Reference: what does it all look like together?

Example of hypothesis test based on the 1992 JAMA data

Is there evidence to support that the population mean body temperature is different from 98.6°F?

1. Assumptions: The individual observations are independent and the number of individuals in our sample is 130. Thus, we can use CLT to approximate the sampling distribution.

4-5.

2. Set \(\alpha = 0.05\)

3. Hypothesis:

   \[\begin{aligned} H_0 &: \mu = 98.6\\ \text{vs. } H_A&: \mu \neq 98.6 \end{aligned}\]

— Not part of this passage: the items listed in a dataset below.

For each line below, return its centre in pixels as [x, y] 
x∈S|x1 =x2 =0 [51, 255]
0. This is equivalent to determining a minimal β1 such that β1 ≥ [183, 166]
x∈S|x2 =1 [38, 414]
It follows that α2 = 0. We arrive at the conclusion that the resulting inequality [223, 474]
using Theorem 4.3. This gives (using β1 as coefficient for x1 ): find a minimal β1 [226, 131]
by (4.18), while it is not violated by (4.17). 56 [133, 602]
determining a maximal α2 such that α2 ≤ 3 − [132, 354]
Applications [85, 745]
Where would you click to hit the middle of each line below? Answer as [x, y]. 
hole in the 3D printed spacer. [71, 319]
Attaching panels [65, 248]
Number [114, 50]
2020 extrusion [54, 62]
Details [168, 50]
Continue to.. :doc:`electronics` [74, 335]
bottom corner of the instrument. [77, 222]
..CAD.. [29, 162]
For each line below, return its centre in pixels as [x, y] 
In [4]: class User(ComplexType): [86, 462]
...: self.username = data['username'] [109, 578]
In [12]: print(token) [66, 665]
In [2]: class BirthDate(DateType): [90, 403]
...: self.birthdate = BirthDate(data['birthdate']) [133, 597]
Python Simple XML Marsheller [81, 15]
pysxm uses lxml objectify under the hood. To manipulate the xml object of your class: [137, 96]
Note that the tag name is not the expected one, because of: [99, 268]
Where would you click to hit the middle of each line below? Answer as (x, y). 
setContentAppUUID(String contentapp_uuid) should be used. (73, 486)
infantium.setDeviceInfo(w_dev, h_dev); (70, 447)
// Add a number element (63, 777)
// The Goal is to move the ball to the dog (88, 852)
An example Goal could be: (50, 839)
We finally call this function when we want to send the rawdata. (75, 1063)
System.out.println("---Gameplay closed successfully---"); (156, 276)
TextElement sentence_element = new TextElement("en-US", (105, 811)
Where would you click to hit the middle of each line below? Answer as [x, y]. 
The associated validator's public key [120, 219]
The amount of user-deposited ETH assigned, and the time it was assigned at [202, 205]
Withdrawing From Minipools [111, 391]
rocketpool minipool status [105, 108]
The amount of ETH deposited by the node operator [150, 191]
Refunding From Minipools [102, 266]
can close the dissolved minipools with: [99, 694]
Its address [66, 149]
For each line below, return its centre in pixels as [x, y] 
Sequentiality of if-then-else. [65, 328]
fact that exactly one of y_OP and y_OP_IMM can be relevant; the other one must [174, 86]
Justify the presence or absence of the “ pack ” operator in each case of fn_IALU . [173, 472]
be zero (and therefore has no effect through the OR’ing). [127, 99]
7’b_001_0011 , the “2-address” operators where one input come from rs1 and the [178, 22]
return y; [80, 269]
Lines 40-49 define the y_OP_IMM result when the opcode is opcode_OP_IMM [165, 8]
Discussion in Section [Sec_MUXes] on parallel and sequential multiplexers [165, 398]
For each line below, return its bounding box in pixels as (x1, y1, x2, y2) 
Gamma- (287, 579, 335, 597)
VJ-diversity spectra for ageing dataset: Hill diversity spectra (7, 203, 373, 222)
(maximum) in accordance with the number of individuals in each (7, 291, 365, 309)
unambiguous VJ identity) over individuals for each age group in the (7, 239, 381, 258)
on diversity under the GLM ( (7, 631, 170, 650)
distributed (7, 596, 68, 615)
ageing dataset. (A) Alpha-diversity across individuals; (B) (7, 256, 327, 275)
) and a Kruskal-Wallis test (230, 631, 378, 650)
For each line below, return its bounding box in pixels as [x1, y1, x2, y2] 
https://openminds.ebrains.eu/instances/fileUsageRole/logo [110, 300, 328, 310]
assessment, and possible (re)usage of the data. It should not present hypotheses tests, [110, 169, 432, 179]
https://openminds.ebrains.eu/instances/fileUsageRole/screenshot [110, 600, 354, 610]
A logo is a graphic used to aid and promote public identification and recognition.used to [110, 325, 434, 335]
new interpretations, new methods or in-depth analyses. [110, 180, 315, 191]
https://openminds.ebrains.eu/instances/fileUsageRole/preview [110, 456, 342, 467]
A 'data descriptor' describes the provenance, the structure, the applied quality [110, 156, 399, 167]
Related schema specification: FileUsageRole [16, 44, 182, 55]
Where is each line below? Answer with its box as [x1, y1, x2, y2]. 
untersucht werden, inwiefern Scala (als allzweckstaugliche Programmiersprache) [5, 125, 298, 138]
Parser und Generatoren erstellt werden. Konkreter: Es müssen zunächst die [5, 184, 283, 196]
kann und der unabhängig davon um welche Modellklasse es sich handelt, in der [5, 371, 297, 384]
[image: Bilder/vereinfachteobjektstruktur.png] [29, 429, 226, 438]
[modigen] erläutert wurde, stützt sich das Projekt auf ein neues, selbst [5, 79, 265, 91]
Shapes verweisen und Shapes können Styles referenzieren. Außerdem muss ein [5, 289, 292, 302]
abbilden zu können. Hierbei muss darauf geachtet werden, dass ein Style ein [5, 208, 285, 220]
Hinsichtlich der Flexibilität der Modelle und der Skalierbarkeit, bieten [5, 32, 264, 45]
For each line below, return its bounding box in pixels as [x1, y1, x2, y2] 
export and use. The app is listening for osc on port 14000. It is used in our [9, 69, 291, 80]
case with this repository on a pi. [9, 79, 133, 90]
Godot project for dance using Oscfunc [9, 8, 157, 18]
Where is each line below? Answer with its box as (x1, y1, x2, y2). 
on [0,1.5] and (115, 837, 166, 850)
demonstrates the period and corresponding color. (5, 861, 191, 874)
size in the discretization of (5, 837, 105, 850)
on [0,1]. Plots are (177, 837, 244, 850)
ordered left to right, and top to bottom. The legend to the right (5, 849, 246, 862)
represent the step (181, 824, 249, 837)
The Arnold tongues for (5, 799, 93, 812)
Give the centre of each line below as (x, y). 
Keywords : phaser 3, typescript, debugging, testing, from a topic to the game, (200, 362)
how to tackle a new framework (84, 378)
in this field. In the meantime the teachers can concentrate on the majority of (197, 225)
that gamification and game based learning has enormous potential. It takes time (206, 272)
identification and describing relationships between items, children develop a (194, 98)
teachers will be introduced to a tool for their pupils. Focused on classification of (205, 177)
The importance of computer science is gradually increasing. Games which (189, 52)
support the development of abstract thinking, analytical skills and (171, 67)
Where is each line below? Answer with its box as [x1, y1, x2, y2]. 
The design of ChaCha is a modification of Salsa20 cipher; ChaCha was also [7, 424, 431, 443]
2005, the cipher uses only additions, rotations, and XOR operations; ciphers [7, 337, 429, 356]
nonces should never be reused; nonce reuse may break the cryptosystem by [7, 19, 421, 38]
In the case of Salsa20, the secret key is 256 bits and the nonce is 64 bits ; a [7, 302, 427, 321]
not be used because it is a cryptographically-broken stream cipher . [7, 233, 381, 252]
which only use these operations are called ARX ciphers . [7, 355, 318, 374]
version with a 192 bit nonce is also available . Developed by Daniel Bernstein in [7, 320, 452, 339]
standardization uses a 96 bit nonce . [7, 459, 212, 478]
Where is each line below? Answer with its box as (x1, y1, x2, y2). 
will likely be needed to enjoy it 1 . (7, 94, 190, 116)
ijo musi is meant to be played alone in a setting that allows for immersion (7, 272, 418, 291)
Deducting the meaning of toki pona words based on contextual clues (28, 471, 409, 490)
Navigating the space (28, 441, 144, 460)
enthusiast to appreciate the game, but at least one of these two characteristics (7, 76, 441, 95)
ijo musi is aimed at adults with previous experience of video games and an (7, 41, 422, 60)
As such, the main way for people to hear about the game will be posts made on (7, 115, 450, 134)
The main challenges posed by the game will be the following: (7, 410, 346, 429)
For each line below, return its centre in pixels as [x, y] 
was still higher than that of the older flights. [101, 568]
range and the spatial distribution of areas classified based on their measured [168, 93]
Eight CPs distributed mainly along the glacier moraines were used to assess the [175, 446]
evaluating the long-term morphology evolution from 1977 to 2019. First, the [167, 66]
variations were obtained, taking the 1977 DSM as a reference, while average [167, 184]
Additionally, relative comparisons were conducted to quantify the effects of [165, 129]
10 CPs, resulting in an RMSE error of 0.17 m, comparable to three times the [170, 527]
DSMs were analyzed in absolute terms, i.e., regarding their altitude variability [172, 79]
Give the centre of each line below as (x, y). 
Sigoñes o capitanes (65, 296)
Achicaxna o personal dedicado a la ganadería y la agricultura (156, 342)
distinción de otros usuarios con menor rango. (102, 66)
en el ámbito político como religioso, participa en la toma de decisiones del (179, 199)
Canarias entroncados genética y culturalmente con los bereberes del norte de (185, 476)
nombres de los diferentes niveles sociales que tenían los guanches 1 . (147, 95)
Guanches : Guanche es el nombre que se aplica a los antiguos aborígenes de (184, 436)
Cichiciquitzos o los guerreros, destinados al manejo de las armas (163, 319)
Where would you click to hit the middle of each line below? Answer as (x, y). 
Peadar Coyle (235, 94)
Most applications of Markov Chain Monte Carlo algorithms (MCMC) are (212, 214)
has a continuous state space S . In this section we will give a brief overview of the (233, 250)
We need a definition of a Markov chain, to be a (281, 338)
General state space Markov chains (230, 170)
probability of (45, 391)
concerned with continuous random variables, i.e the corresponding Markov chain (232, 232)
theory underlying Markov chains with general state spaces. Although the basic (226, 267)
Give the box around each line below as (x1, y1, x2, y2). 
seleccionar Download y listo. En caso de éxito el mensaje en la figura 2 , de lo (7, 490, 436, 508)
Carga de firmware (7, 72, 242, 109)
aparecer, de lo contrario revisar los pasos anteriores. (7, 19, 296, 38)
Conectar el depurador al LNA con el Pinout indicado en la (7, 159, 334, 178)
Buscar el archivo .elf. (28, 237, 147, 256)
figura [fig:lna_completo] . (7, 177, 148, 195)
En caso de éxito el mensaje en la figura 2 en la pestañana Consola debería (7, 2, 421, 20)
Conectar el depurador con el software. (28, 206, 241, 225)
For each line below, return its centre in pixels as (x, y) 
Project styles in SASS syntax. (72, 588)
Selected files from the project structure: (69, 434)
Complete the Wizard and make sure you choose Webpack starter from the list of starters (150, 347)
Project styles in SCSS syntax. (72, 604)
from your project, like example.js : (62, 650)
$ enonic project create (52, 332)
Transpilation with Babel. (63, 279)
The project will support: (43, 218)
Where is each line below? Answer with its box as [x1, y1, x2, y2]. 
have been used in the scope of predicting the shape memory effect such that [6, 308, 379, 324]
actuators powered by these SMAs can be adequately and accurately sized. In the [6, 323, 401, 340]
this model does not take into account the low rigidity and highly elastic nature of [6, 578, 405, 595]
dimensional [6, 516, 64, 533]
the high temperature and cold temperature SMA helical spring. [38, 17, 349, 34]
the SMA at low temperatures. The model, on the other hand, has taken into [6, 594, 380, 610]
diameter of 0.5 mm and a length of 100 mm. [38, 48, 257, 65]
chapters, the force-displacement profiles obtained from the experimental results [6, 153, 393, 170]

temps_ttest <- t.test(x = BodyTemps$Temperature, mu = 98.6)
tidy(temps_ttest) %>% gt() %>% tab_options(table.font.size = 36)

estimate	statistic	p.value	parameter	conf.low	conf.high	method	alternative
98.24923	-5.454823	2.410632e-07	129	98.122	98.37646	One Sample t-test	two.sided

6. Conclusion: We reject the null hypothesis. The average body temperature in the sample was 98.25°F (95% CI 98.12, 98.38°F), which is discernibly different from 98.6°F ( \(p\)-value < 0.001).